━━━ SOURCE DATA

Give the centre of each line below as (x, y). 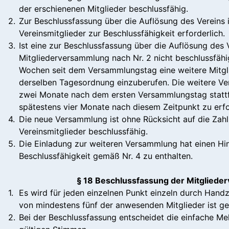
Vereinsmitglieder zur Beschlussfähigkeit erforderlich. (122, 33)
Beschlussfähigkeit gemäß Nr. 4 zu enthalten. (106, 156)
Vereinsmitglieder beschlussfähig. (83, 131)
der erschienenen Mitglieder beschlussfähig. (104, 8)
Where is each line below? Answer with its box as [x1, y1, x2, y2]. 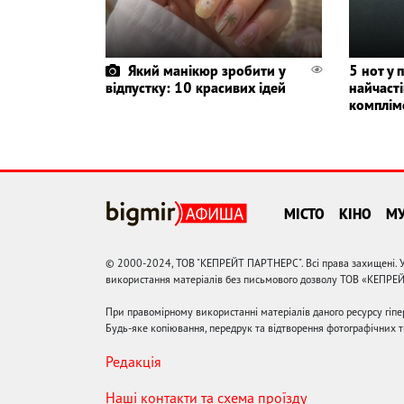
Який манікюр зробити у [128, 60, 285, 79]
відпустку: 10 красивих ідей [106, 78, 286, 96]
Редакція [106, 352, 161, 371]
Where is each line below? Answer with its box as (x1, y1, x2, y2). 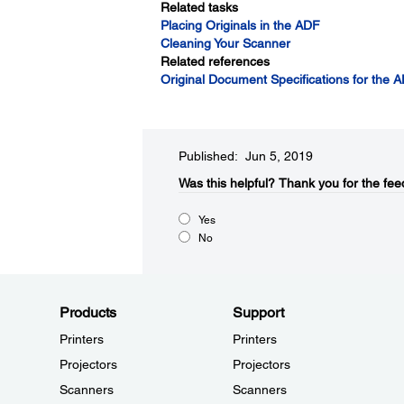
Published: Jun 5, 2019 (178, 149, 313, 163)
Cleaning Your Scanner (160, 36, 290, 50)
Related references (160, 54, 270, 69)
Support (232, 304, 284, 321)
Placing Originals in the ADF (160, 18, 320, 32)
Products (60, 304, 116, 321)
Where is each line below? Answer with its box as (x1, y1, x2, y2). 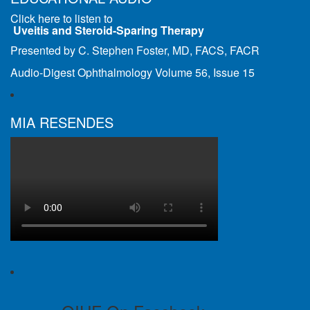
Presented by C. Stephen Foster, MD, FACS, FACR (10, 42, 259, 59)
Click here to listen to (10, 10, 113, 27)
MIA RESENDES (10, 112, 113, 133)
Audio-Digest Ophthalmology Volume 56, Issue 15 (10, 64, 255, 81)
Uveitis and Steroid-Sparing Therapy (13, 22, 204, 39)
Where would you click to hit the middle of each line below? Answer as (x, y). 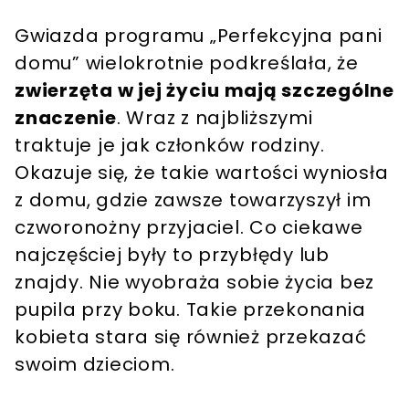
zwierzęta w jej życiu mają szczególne (204, 91)
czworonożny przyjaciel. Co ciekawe (189, 228)
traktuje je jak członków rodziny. (170, 146)
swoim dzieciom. (95, 365)
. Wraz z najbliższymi (215, 118)
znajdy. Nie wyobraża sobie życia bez (194, 283)
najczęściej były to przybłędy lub (172, 255)
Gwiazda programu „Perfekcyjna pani (199, 36)
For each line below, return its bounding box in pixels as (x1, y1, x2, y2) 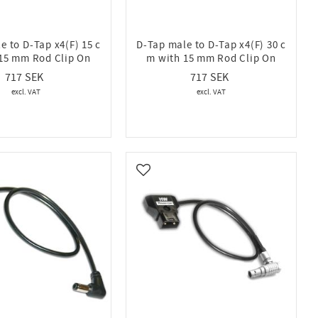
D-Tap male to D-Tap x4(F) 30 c (136, 38, 286, 53)
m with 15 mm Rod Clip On (146, 52, 276, 66)
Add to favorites (142, 170, 218, 185)
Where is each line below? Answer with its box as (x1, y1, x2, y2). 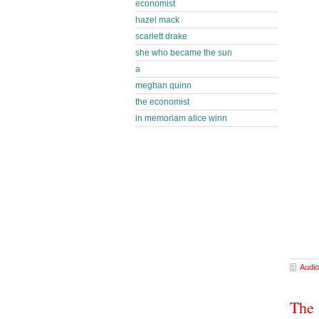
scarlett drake (135, 31, 187, 41)
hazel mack (135, 15, 179, 25)
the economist (135, 97, 189, 107)
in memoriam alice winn (135, 113, 227, 123)
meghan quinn (135, 80, 192, 90)
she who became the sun (135, 48, 232, 58)
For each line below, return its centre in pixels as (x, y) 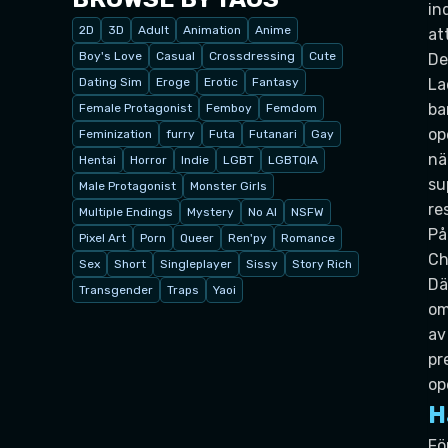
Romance (308, 237)
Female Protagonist (135, 107)
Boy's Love (110, 55)
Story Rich (322, 263)
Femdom (291, 107)
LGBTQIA (293, 159)
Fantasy (275, 81)
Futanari (273, 133)
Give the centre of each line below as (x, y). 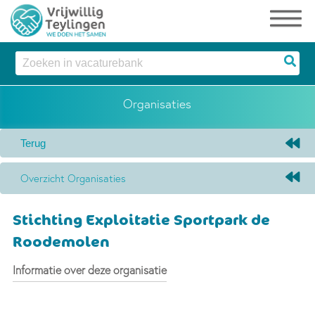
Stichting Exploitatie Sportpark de (141, 219)
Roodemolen (61, 241)
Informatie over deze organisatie (89, 270)
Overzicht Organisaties (73, 179)
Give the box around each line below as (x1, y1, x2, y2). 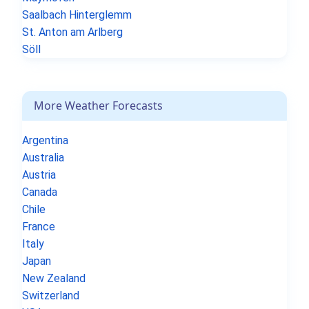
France (22, 219, 55, 233)
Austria (22, 168, 56, 181)
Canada (22, 185, 57, 199)
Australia (22, 150, 64, 164)
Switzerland (22, 288, 79, 302)
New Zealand (22, 271, 86, 285)
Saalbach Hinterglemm (22, 8, 132, 21)
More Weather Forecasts (34, 97, 163, 113)
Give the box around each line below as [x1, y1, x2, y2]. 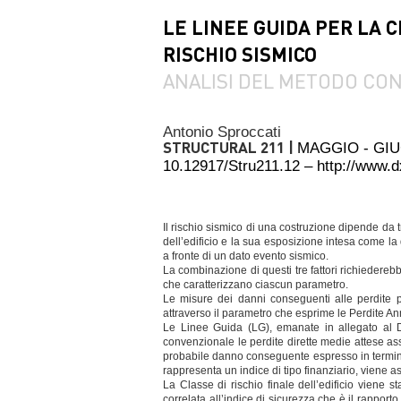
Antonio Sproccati [163, 124, 281, 141]
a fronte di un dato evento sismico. [163, 250, 328, 262]
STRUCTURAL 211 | [163, 137, 297, 157]
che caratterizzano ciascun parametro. [163, 278, 348, 291]
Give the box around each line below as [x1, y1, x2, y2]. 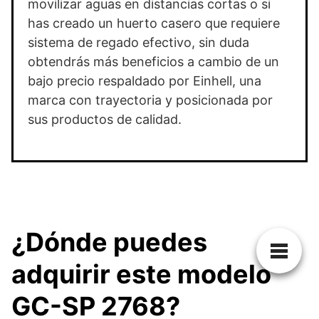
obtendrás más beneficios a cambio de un [28, 53, 279, 69]
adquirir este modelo [11, 258, 271, 290]
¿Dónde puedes [11, 226, 207, 258]
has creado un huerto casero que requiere [28, 15, 280, 31]
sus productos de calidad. [28, 111, 185, 127]
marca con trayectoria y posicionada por [28, 92, 273, 108]
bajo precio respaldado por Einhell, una [28, 73, 261, 88]
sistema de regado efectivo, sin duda [28, 34, 249, 50]
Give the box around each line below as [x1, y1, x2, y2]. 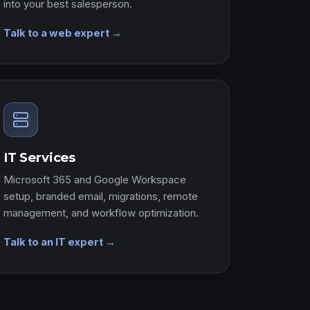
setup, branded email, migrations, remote [3, 190, 198, 203]
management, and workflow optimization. [3, 206, 199, 219]
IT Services [3, 149, 75, 165]
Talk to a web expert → [3, 27, 122, 39]
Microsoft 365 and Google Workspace [3, 173, 186, 186]
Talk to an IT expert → [3, 236, 116, 248]
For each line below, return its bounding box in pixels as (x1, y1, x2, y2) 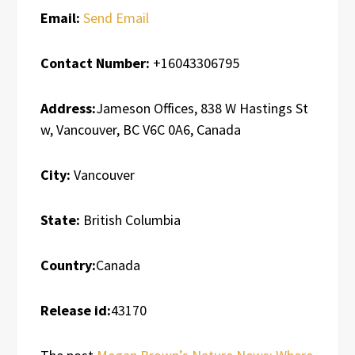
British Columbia (80, 210, 181, 229)
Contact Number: (40, 53, 150, 72)
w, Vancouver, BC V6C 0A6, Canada (40, 120, 241, 139)
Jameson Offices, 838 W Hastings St (96, 98, 308, 117)
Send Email (83, 8, 149, 27)
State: (40, 210, 80, 229)
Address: (40, 98, 96, 117)
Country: (40, 255, 96, 274)
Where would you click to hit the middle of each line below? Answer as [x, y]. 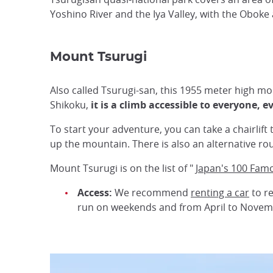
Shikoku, [70, 105]
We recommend [151, 193]
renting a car [220, 193]
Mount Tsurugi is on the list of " [123, 168]
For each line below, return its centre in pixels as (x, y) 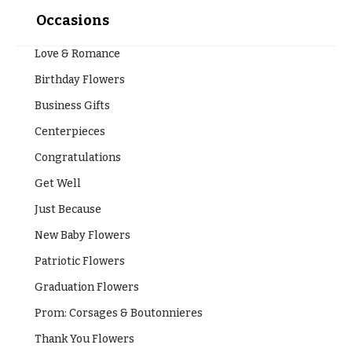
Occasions (72, 20)
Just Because (68, 209)
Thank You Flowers (84, 339)
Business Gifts (72, 105)
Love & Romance (77, 53)
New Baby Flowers (82, 235)
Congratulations (77, 157)
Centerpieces (70, 131)
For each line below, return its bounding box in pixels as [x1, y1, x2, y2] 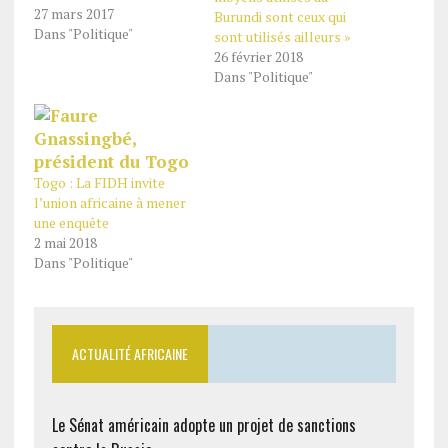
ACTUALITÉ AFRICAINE [71, 343, 188, 364]
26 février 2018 [213, 47, 303, 66]
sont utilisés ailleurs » [213, 27, 351, 46]
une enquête [33, 213, 109, 232]
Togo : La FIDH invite [33, 173, 165, 192]
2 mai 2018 [33, 233, 97, 252]
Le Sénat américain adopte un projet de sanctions [51, 413, 356, 437]
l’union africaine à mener [33, 193, 186, 212]
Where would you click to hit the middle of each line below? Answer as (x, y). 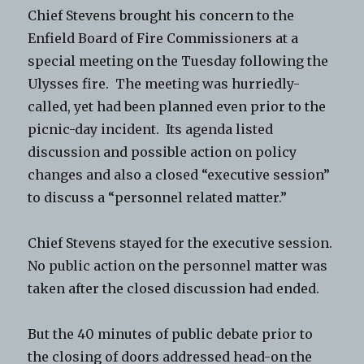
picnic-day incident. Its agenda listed (151, 129)
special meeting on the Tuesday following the (178, 61)
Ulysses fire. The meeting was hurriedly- (164, 83)
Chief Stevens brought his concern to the (161, 15)
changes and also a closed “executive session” (179, 174)
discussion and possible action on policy (162, 152)
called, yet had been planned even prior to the (177, 106)
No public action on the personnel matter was (178, 265)
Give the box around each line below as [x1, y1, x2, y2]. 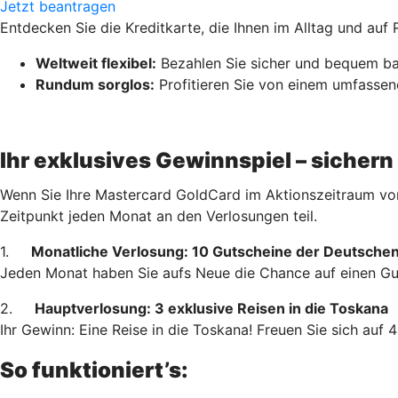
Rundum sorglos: [36, 75, 155, 93]
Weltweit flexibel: [36, 53, 156, 72]
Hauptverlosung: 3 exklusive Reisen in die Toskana [35, 298, 388, 317]
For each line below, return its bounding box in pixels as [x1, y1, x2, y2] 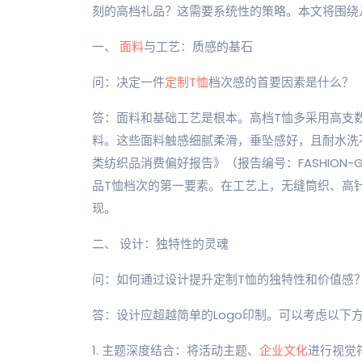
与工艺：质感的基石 [144, 38, 253, 55]
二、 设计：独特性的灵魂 [92, 235, 229, 252]
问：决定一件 [92, 74, 165, 90]
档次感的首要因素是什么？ [208, 74, 354, 90]
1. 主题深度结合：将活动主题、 [92, 342, 259, 359]
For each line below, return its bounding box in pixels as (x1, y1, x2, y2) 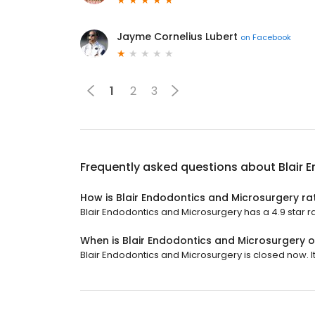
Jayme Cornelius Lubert (117, 30, 238, 44)
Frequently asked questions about (80, 159, 278, 176)
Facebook (252, 31, 291, 43)
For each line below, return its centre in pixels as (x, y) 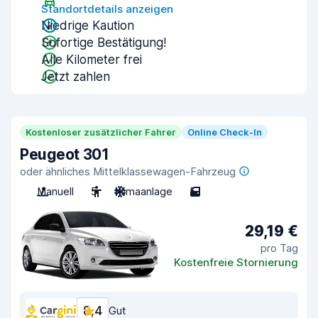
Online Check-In (225, 132)
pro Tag (279, 248)
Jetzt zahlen (76, 77)
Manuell (55, 191)
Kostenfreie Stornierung (236, 262)
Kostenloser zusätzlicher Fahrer (101, 132)
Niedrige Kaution (88, 26)
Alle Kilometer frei (92, 60)
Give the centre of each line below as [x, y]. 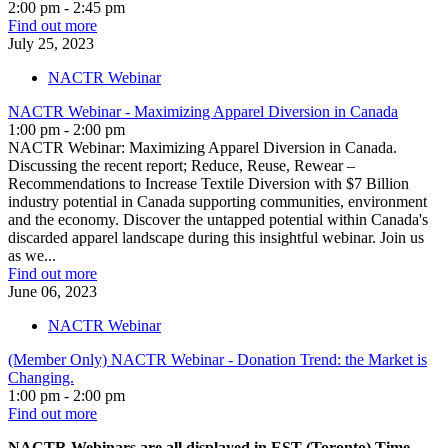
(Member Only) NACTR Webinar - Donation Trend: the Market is [217, 359]
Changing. [41, 377]
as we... [32, 255]
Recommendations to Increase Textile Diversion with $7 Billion [208, 183]
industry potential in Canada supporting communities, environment [217, 201]
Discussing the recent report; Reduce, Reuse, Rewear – [181, 165]
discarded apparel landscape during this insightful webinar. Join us [216, 237]
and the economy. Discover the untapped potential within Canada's [218, 219]
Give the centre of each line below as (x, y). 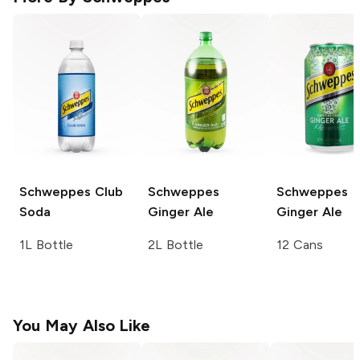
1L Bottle (46, 245)
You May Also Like (82, 326)
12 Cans (300, 245)
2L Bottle (176, 245)
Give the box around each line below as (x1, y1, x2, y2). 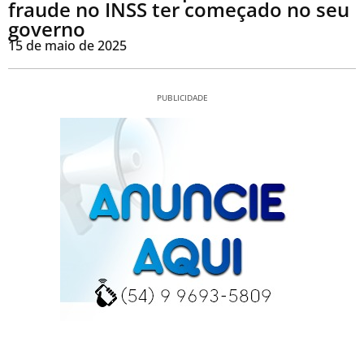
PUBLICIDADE (156, 92, 208, 104)
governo (8, 15, 85, 43)
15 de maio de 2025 (8, 37, 127, 55)
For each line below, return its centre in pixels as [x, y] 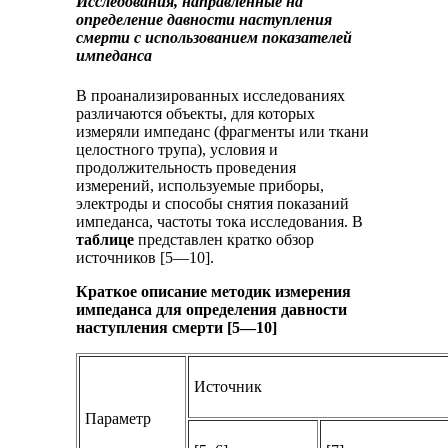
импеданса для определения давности [212, 309]
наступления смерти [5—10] [177, 327]
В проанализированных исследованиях [211, 95]
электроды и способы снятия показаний [213, 203]
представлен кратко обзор [224, 239]
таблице [105, 239]
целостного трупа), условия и [177, 149]
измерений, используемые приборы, [200, 185]

━━━━━━

=== WHAT TO DO ===
Reproduce the records above exactly, but only from the line with "sont utilisés ailleurs" up to and including the line with "Discussing the recent". Leave the pictures out.

=== WORKED SOLUTION ===
sont utilisés ailleurs » [213, 27, 351, 46]
une enquête [33, 213, 109, 232]
Togo : La FIDH invite [33, 173, 165, 192]
2 mai 2018 [33, 233, 97, 252]
Le Sénat américain adopte un projet de sanctions [51, 413, 356, 437]
l’union africaine à mener [33, 193, 186, 212]
Where would you click to hit the middle of each line below? Answer as (x, y). 
picnic-day incident. Its agenda listed (151, 129)
special meeting on the Tuesday following the (178, 61)
Ulysses fire. The meeting was hurriedly- (164, 83)
Chief Stevens brought his concern to the (161, 15)
changes and also a closed “executive session” (179, 174)
discussion and possible action on policy (162, 152)
called, yet had been planned even prior to the (177, 106)
No public action on the personnel matter was (178, 265)
Give the box around each line below as [x1, y1, x2, y2]. 
Rundum sorglos: [36, 75, 155, 93]
Weltweit flexibel: [36, 53, 156, 72]
Hauptverlosung: 3 exklusive Reisen in die Toskana [35, 298, 388, 317]
For each line below, return its bounding box in pixels as [x1, y1, x2, y2] 
与工艺：质感的基石 [144, 38, 253, 55]
二、 设计：独特性的灵魂 [92, 235, 229, 252]
问：决定一件 [92, 74, 165, 90]
档次感的首要因素是什么？ [208, 74, 354, 90]
1. 主题深度结合：将活动主题、 [92, 342, 259, 359]
For each line below, return its bounding box in pixels as (x1, y1, x2, y2) 
Jayme Cornelius Lubert (117, 30, 238, 44)
Frequently asked questions about (80, 159, 278, 176)
Facebook (252, 31, 291, 43)
For each line below, return its centre in pixels as (x, y) 
Online Check-In (225, 132)
pro Tag (279, 248)
Jetzt zahlen (76, 77)
Manuell (55, 191)
Kostenfreie Stornierung (236, 262)
Kostenloser zusätzlicher Fahrer (101, 132)
Niedrige Kaution (88, 26)
Alle Kilometer frei (92, 60)
Give the centre of each line below as [x, y]. 
(Member Only) NACTR Webinar - Donation Trend: the Market is [217, 359]
Changing. [41, 377]
as we... [32, 255]
Recommendations to Increase Textile Diversion with $7 Billion [208, 183]
industry potential in Canada supporting communities, environment [217, 201]
Discussing the recent report; Reduce, Reuse, Rewear – [181, 165]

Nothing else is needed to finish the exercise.